■ WHAT NEEDS TO BE DONE
Drop every picture. Return the rest of the entries exactly.

---------- LISTED ENTRIES

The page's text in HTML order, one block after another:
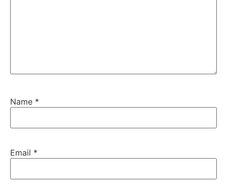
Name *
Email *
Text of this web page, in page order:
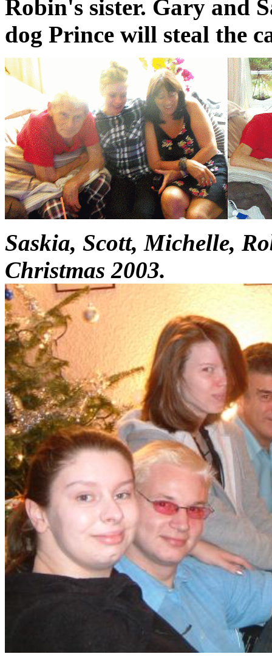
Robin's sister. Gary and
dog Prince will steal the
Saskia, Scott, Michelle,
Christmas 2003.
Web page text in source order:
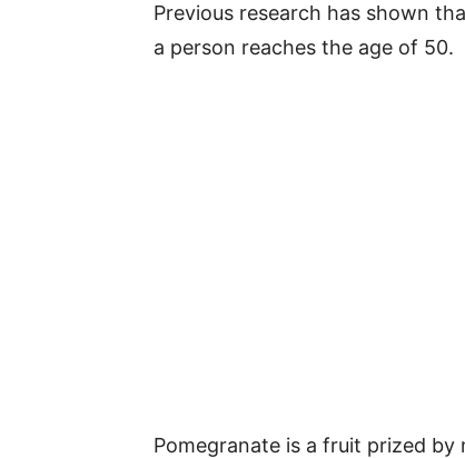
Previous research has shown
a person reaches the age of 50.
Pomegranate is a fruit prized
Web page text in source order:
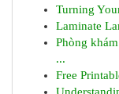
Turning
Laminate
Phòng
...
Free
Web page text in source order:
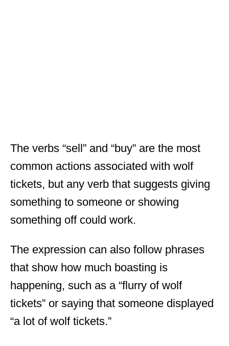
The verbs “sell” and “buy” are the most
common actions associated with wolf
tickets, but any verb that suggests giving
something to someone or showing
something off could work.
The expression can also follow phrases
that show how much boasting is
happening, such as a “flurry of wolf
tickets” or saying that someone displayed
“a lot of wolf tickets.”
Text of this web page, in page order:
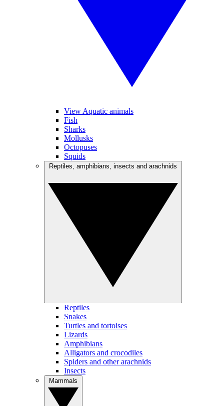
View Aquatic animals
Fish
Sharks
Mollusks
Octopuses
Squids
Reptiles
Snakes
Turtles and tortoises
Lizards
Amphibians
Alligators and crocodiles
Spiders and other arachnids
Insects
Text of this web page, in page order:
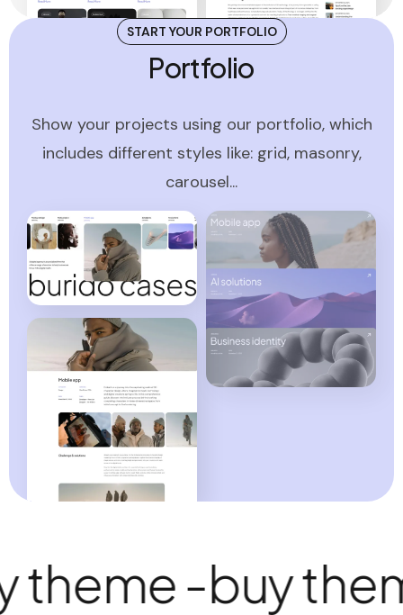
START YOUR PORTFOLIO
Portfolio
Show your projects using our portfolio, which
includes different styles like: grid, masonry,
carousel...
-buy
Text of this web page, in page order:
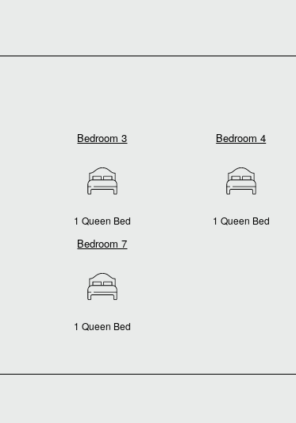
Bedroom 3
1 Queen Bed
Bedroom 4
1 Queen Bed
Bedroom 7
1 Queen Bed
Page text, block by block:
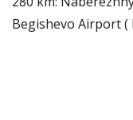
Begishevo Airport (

--------------------

■ EXPECTED ANSWER
The page's text in HTML order, one block after another:
Name *
Email *
Text of this web page, in page order:
Robin's sister. Gary and
dog Prince will steal the
Saskia, Scott, Michelle,
Christmas 2003.
Web page text in source order:
Previous research has shown
a person reaches the age of 50.
Pomegranate is a fruit prized
Web page text in source order:
Turning
Laminate
Phòng
...
Free
Web page text in source order:
The verbs “sell” and “buy” are the most
common actions associated with wolf
tickets, but any verb that suggests giving
something to someone or showing
something off could work.
The expression can also follow phrases
that show how much boasting is
happening, such as a “flurry of wolf
tickets” or saying that someone displayed
“a lot of wolf tickets.”
Text of this web page, in page order:
View Aquatic animals
Fish
Sharks
Mollusks
Octopuses
Squids
Reptiles
Snakes
Turtles and tortoises
Lizards
Amphibians
Alligators and crocodiles
Spiders and other arachnids
Insects
Text of this web page, in page order:
START YOUR PORTFOLIO
Portfolio
Show your projects using our portfolio, which
includes different styles like: grid, masonry,
carousel...
-buy
Text of this web page, in page order:
Bedroom 3
1 Queen Bed
Bedroom 4
1 Queen Bed
Bedroom 7
1 Queen Bed
Page text, block by block:
Begishevo Airport (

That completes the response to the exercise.